Like many other nurses, I have an oral chemotherapy card from the Oncology Nursing Society, which is renewable every 2 years.
I recently received orientation/training in administering oral, known as “PO chemotherapy,” at the hospital where I work. This was a formalized training where my only responsibility that day was to administer chemotherapy while I was supervised by an experienced nurse. Like many other nurses, I have an oral chemotherapy card from the Oncology Nursing Society which is renewable every 2 years.
The first thing I had to do was go through the patient census and see which patients were scheduled to receive oral chemotherapy. There were 6 patients who needed chemotherapy hospital-wide that day.
I was given a worksheet with my responsibilities. What I will go over here seems like basic information, but it is all vital data.
The RN will look at the patient profile, consider their diet, and any potential allergies, diet, and the dose that is planned for the day.

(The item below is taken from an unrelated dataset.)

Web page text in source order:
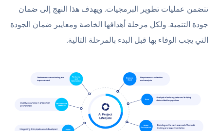
تتضمن عمليات تطوير البرمجيات. ويهدف هذا النهج إلى ضمان
جودة التنمية. ولكل مرحلة أهدافها الخاصة ومعايير ضمان الجودة
التي يجب الوفاء بها قبل البدء بالمرحلة التالية.

Then, the RN will look at the lab values. The RN will ascertain that the white blood count and platelet counts are within acceptable parameters to give therapy. The third key consideration is that the RN should check is under what conditions this pill is to be given. Will the patient be nothing by mouth (NPO), or do they need to take the pill with a meal? Will it be given before the patient goes to radiation or with a second oral drug?
Then, the RN will log onto Micromedex, a drug search engine. This is to determine if there are any possible interactions with the patient’s other medications they are taking, in addition to food or supplements that could possibly interfere with this chemo.
Most importantly, the RN will check to see if the patient can swallow by not only asking this question, but by giving them water to drink. There are 2 more steps. The nurse will give any pre-medication that is indicated and spend time on patient education—explaining the name and purpose of this specific drug, and any pre-medication that might have been ordered.
The RN will first verify the patient indicators of name and date of birth. The RN will have a second nurse present in the room and will read the patient’s medical record number out loud. This is similar to the protocol for giving a blood transfusion. The RN giving the pill will wash his or her hands and put on a pair of personal protective equipment (PPE), which are gloves used for chemotherapy administration. This is usually a purple nitrile glove. If this is not available, then two latex gloves will be worn. The RN verifies the name of the drug, order, dose, and route (oral) as well as how frequently the drug is to be given with a second RN.
The chemotherapy pill package is opened and dropped into a medicine cup. The RN hands the cup to the patient who swallows it in front of them. The RN takes off their gloves and washes their hands again.
The RN will be aware to look out for any side effects such as nausea and vomiting. They will also be monitoring the patient’s urine output. The RN will monitor this with the primary nurse taking care of the patient that shift.
Although I have been a nurse for many years, I appreciated this training and time that the chemo nurse took with me to explain my responsibilities for the day. It definitely went beyond placing a pill in a cup and scanning a barcode. There was more patient interaction and greater attention to detail such as lab values and patient education in this expanded RN role.
Reference
Chemotherapy/biotherapy oral administration competency record. University of Miami. Accessed September 23, 2023.